David Hoffman on Philadelphia’s eviction rates



David Hoffman on Philadelphia’s eviction rates

In their study of eviction rates in Philadelphia, David A. Hoffman of Penn Law and Anton Strezhnev of the University of Chicago explore the role of transit to court in preventing tenants from asserting their rights. The study found that tenants living farther from the courthouse, relying on public transportation to attend their eviction hearings, were more likely to skip their hearings, resulting in eviction by default. However, when tenants were offered virtual hearings, the effect of travel on eviction rates disappeared. Controlling for other factors, the study found a causal relationship between travel time and default.
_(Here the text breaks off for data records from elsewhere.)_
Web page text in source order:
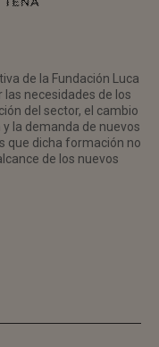
de la Fundación Luca
necesidades de los
del sector, el cambio
la demanda de nuevos
que dicha formación no
de los nuevos
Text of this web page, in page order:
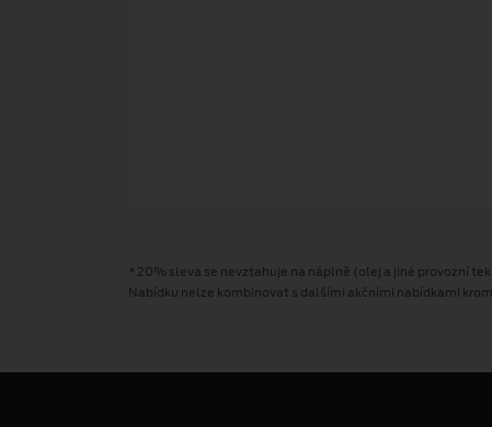
* 20% sleva se nevztahuje na náplně (olej a jiné provozní
Nabídku nelze kombinovat s dalšími akčními nabídkami
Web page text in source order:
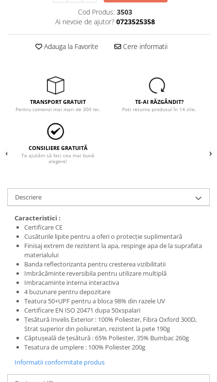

“These results open up a new way to study the drivers of this important social phenomenon – including the increased use of video technology in the courts and the relaxation of the requirement to report to the courthouse at a given time. — and can significantly reduce barriers to justice,” Hoffman said in an interview about the study. “Other alternatives, such as easy postponement and no-excuse reopening, are available and would reduce the barriers to justice that cause evictions.”

Hoffman’s research and teaching focus on contract law, with much of his work carried out in an interdisciplinary manner through collaborations with co-authors from multiple fields.

The study, titled “Longer Trips to Court Cause Evictions,” is available on SSRN.